● **Aim of the exercise**
Omitting the images, transcribe the records below exactly as they stand.

Stored items
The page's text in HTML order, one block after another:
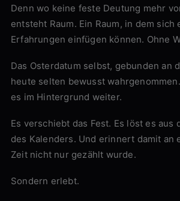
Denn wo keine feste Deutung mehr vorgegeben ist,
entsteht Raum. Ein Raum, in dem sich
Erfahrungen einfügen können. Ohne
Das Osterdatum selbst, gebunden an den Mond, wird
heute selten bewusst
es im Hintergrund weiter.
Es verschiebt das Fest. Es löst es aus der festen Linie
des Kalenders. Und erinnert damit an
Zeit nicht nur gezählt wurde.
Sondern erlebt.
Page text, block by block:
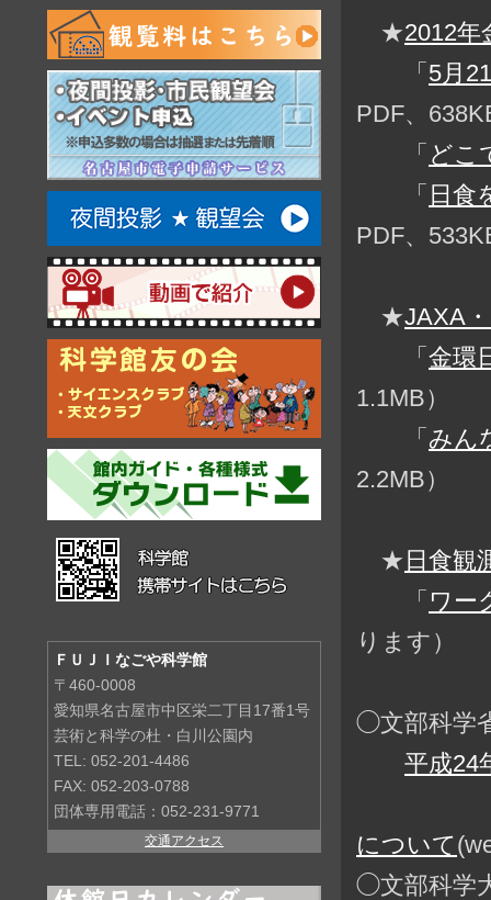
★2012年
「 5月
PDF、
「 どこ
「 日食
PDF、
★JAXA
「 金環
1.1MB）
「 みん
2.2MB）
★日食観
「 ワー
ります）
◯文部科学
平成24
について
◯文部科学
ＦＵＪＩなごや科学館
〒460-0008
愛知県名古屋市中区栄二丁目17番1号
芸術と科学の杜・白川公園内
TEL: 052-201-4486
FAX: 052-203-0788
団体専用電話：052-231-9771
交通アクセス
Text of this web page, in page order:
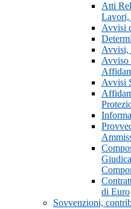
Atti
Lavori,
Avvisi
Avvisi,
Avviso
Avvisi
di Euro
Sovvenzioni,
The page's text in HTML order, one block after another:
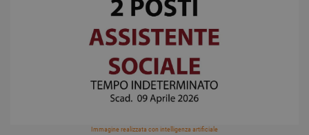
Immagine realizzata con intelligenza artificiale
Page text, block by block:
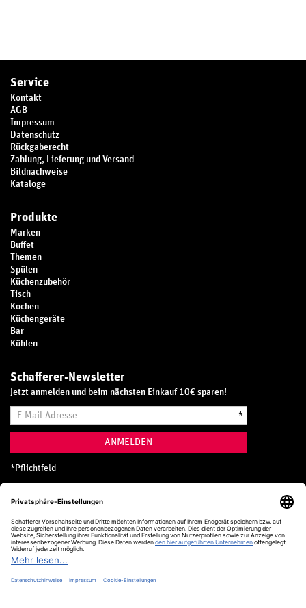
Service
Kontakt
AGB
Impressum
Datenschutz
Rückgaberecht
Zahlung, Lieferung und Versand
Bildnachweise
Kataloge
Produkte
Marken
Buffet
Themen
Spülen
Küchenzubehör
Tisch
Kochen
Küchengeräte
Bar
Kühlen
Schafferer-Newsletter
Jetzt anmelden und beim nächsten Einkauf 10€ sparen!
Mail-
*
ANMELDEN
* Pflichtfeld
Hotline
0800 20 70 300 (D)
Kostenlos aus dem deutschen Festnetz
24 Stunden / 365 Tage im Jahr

● **Task answer**
The page's text in HTML order, one block after another:
Denn wo keine feste Deutung mehr vorgegeben ist,
entsteht Raum. Ein Raum, in dem sich
Erfahrungen einfügen können. Ohne
Das Osterdatum selbst, gebunden an den Mond, wird
heute selten bewusst
es im Hintergrund weiter.
Es verschiebt das Fest. Es löst es aus der festen Linie
des Kalenders. Und erinnert damit an
Zeit nicht nur gezählt wurde.
Sondern erlebt.
Page text, block by block:
★2012年
「 5月
PDF、
「 どこ
「 日食
PDF、
★JAXA
「 金環
1.1MB）
「 みん
2.2MB）
★日食観
「 ワー
ります）
◯文部科学
平成24
について
◯文部科学
ＦＵＪＩなごや科学館
〒460-0008
愛知県名古屋市中区栄二丁目17番1号
芸術と科学の杜・白川公園内
TEL: 052-201-4486
FAX: 052-203-0788
団体専用電話：052-231-9771
交通アクセス
Text of this web page, in page order:
Atti
Lavori,
Avvisi
Avvisi,
Avviso
Avvisi
di Euro
Sovvenzioni,
The page's text in HTML order, one block after another:
Immagine realizzata con intelligenza artificiale
Page text, block by block:
Service
Kontakt
AGB
Impressum
Datenschutz
Rückgaberecht
Zahlung, Lieferung und Versand
Bildnachweise
Kataloge
Produkte
Marken
Buffet
Themen
Spülen
Küchenzubehör
Tisch
Kochen
Küchengeräte
Bar
Kühlen
Schafferer-Newsletter
Jetzt anmelden und beim nächsten Einkauf 10€ sparen!
Mail-
*
ANMELDEN
* Pflichtfeld
Hotline
0800 20 70 300 (D)
Kostenlos aus dem deutschen Festnetz
24 Stunden / 365 Tage im Jahr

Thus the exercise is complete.